* [Goal of the exercise]
Scanning the entries below, copy every line that contains the word "trắng".

Stored items

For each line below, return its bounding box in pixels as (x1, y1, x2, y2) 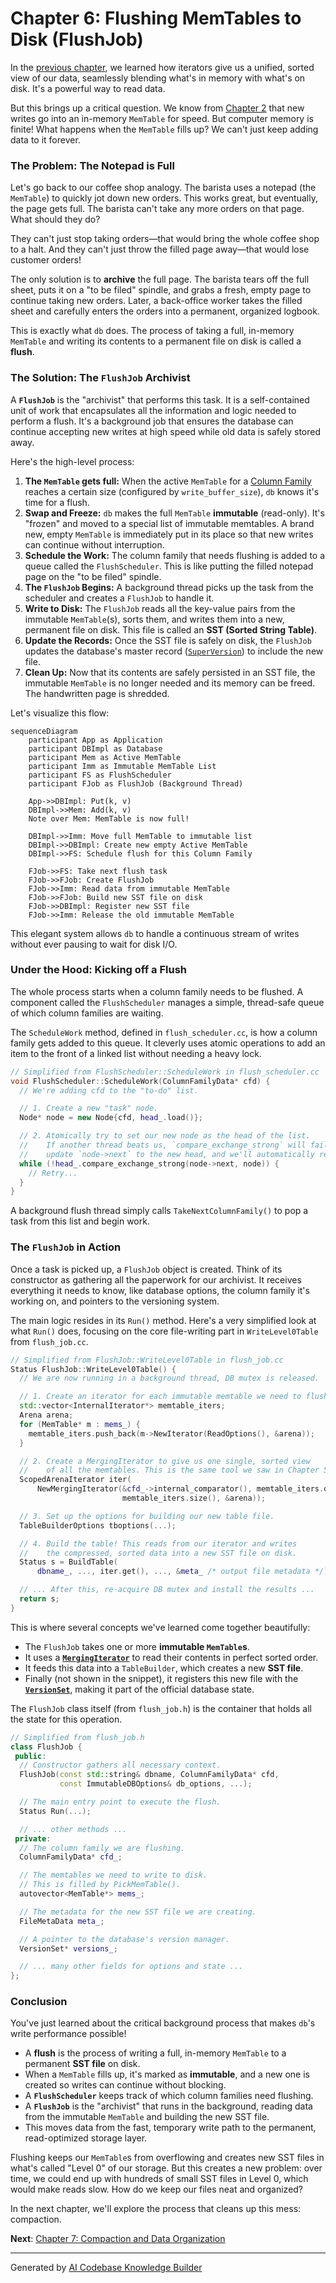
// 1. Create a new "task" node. (19, 1103, 159, 1114)
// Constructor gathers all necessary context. (19, 1760, 222, 1771)
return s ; (19, 1594, 60, 1604)
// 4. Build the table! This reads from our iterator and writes (19, 1538, 298, 1549)
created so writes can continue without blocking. (24, 2079, 227, 2091)
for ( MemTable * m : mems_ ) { (19, 1419, 141, 1429)
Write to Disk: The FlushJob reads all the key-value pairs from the (24, 602, 296, 614)
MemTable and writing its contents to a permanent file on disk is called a (10, 335, 302, 347)
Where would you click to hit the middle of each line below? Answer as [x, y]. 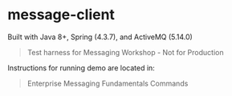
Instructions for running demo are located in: [81, 68]
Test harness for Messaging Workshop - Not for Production [125, 52]
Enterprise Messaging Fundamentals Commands [108, 83]
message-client [61, 15]
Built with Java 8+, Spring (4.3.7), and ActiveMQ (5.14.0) [100, 37]
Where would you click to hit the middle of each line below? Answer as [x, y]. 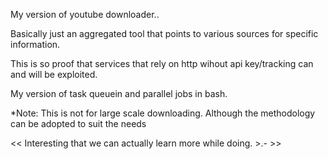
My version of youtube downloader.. [85, 14]
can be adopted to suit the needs [78, 123]
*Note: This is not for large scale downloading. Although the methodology [163, 113]
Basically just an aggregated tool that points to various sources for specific [164, 33]
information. [35, 44]
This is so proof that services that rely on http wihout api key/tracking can [162, 63]
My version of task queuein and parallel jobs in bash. [119, 93]
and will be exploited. [54, 74]
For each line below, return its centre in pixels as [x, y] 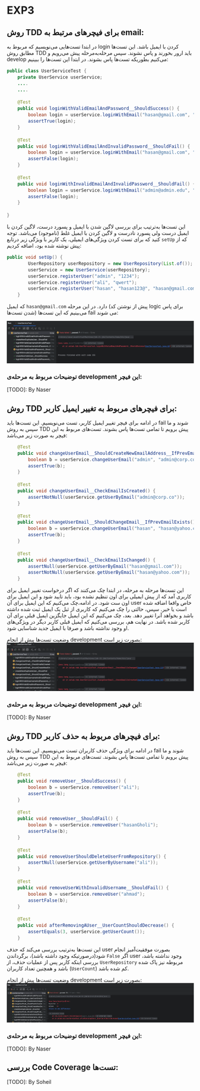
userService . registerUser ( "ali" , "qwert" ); [82, 282]
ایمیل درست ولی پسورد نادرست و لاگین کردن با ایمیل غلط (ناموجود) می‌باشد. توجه [98, 233]
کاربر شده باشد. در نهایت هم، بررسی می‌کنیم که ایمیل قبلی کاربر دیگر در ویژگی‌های [99, 622]
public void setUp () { [35, 257]
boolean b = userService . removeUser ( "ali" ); [84, 787]
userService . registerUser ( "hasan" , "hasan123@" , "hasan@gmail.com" [113, 289]
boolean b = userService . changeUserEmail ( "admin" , [92, 459]
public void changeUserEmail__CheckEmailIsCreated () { [87, 491]
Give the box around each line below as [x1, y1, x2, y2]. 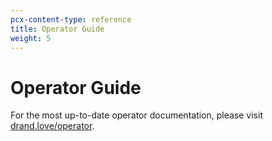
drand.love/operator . [10, 120, 95, 132]
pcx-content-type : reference [10, 14, 132, 25]
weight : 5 [10, 33, 52, 43]
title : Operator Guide [10, 24, 105, 34]
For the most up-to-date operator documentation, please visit [10, 109, 263, 121]
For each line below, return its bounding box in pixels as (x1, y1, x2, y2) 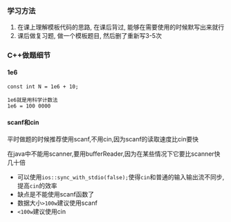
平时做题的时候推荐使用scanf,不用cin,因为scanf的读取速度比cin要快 (7, 134, 199, 143)
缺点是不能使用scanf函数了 (17, 190, 95, 198)
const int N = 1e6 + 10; (7, 83, 79, 90)
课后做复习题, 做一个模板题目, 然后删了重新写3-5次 (17, 32, 163, 40)
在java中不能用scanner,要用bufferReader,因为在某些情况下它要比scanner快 (7, 150, 221, 158)
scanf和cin (7, 119, 39, 127)
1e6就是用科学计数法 (7, 97, 58, 104)
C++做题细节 (7, 50, 50, 60)
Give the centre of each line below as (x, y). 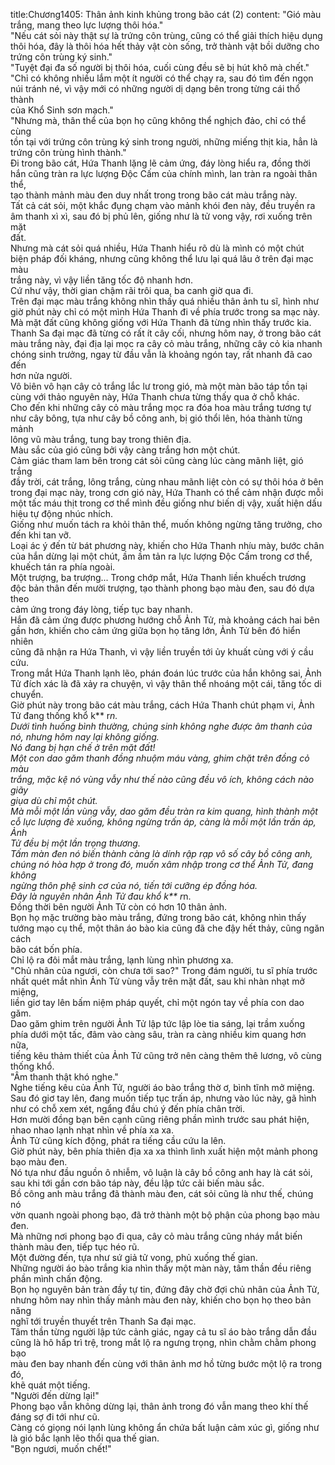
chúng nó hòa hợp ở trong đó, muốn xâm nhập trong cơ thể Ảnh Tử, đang (162, 864)
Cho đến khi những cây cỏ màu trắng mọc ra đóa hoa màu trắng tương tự (161, 407)
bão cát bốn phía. (46, 949)
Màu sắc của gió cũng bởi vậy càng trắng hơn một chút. (125, 450)
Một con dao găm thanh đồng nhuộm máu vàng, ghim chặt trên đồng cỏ (160, 758)
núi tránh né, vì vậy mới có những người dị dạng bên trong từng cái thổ (155, 88)
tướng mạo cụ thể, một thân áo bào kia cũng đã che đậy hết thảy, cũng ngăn (167, 928)
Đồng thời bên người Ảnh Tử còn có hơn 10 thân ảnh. (119, 907)
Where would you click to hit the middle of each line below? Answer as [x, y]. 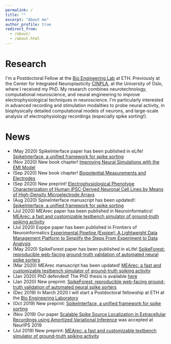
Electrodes [24, 178]
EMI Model [24, 167]
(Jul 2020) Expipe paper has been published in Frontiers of [75, 227]
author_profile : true [28, 24]
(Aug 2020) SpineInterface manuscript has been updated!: [74, 200]
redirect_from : [21, 29]
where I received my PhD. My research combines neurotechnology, [76, 89]
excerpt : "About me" [27, 19]
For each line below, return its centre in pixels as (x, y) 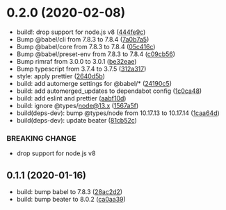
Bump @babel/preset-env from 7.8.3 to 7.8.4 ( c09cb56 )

* [Solution to this exercise]
Cho đến khi những cây cỏ màu trắng mọc ra đóa hoa màu trắng tương tự (161, 407)
Màu sắc của gió cũng bởi vậy càng trắng hơn một chút. (125, 450)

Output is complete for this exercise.